(EXERCISE DESCRIPTION): Print exactly the lines from the one containing "Give the box" through the last line of the entries below; the pictures stay out of the copy.

(THE DATA):
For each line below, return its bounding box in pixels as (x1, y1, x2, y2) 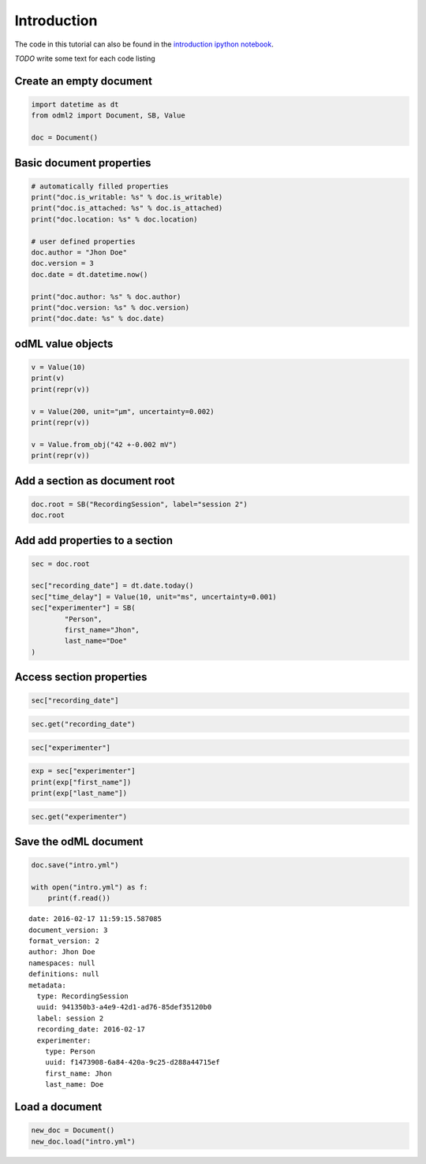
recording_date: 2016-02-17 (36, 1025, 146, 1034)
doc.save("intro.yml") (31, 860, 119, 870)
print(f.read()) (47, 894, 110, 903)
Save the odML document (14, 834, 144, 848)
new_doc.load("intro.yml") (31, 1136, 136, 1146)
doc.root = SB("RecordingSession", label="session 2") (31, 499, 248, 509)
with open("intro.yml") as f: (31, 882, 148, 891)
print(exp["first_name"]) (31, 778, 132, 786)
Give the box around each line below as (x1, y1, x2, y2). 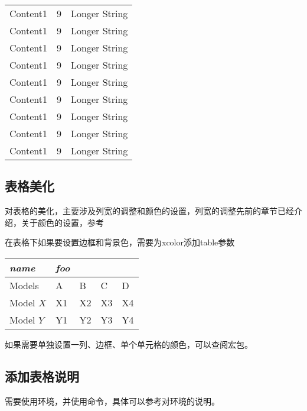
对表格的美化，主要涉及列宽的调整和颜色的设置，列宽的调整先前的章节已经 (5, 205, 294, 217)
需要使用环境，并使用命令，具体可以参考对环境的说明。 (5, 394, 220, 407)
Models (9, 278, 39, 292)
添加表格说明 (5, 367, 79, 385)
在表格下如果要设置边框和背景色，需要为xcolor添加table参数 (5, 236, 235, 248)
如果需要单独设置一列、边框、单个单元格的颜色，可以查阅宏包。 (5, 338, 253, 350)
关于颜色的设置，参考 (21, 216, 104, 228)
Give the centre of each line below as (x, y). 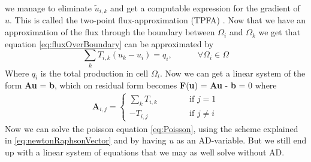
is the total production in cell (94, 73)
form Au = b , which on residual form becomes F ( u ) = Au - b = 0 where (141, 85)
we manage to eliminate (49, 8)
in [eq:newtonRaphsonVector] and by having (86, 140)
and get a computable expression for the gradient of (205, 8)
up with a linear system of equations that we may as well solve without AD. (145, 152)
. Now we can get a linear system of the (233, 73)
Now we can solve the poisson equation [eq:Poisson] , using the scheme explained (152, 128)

(ANSWER TO THIS PROBLEM):
Give the box around each line below as (x1, y1, x2, y2). 
对表格的美化，主要涉及列宽的调整和颜色的设置，列宽的调整先前的章节已经 (5, 205, 294, 217)
需要使用环境，并使用命令，具体可以参考对环境的说明。 (5, 394, 220, 407)
Models (9, 278, 39, 292)
添加表格说明 (5, 367, 79, 385)
在表格下如果要设置边框和背景色，需要为xcolor添加table参数 (5, 236, 235, 248)
如果需要单独设置一列、边框、单个单元格的颜色，可以查阅宏包。 (5, 338, 253, 350)
关于颜色的设置，参考 (21, 216, 104, 228)
Give the centre of each line below as (x, y). 
is the total production in cell (94, 73)
form Au = b , which on residual form becomes F ( u ) = Au - b = 0 where (141, 85)
we manage to eliminate (49, 8)
in [eq:newtonRaphsonVector] and by having (86, 140)
and get a computable expression for the gradient of (205, 8)
up with a linear system of equations that we may as well solve without AD. (145, 152)
. Now we can get a linear system of the (233, 73)
Now we can solve the poisson equation [eq:Poisson] , using the scheme explained (152, 128)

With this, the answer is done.